Foods containing calcium, including dark green leafy vegetables, sardines and low-fat dairy products are important for maintaining healthy bones and managing osteoporosis, according to Everyday Health. Getting enough vitamin D is also beneficial for bone health, and it can be obtained through fish such as mackerel and tuna.
Including plenty of fresh produce in the diet helps provide adequate vitamins and minerals to support bone health, states Everyday Health. Individuals who eat a diet that is plentiful in a variety of colorful fruits and vegetables tend to have a more alkaline-based diet, which helps retain calcium. Moderating alcohol consumption, eliminating caffeine and carbonated beverages, and reducing salt intake are other aspects of a bone-healthy diet.

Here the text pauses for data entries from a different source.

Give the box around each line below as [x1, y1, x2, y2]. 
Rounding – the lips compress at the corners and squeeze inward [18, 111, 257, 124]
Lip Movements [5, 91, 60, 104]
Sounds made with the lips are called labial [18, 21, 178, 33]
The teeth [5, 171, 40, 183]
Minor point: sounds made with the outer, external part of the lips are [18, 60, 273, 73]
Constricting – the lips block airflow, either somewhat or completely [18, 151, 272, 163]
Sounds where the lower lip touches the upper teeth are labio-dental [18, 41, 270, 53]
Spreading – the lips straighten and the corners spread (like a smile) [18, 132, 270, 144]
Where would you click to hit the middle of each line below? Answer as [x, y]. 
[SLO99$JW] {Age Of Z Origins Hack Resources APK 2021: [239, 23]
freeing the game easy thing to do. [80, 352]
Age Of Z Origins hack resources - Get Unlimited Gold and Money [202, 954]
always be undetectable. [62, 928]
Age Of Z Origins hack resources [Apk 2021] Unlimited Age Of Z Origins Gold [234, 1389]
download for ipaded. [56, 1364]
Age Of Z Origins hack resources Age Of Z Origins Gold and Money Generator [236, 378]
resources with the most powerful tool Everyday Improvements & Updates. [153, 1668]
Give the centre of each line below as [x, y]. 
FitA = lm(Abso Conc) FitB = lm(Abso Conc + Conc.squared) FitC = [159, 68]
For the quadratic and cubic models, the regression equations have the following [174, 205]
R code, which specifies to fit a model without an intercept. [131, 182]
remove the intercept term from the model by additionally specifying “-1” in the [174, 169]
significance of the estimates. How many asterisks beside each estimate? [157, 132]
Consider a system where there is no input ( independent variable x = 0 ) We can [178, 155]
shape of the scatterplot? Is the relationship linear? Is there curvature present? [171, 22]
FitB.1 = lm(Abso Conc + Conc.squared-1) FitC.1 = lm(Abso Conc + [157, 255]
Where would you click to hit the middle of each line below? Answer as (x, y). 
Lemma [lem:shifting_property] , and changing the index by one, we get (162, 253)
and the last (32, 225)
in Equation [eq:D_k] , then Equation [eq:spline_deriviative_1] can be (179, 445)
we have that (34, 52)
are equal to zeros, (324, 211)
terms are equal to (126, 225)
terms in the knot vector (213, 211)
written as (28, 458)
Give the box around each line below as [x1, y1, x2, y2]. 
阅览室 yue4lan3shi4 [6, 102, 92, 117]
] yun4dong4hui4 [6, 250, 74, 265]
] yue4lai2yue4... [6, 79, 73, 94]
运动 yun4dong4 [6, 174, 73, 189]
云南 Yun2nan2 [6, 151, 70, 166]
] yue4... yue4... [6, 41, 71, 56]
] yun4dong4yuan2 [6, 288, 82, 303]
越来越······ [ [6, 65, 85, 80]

Prevention and treatment of osteoporosis through diet do not reverse existing bone damage; however, they can slow the process and prevent or reduce bone fractures, according to Everyday Health. Meals that feature several calcium and vitamin D sources such as eggs, cheese, milk and salmon are excellent for meeting the recommended daily amounts. Daily calcium requirements are 1,000 milligrams per day for individuals under the age of 50. Those over 50 need 1,200 milligrams per day, and postmenopausal women require 1,300 milligrams per day.
Osteoporosis patients should strive for 400 to 800 international units per day of vitamin D, ideally through natural sunlight, notes Everyday Health. Food sources and supplements can help those who don't get enough sun exposure to meet the minimum requirements.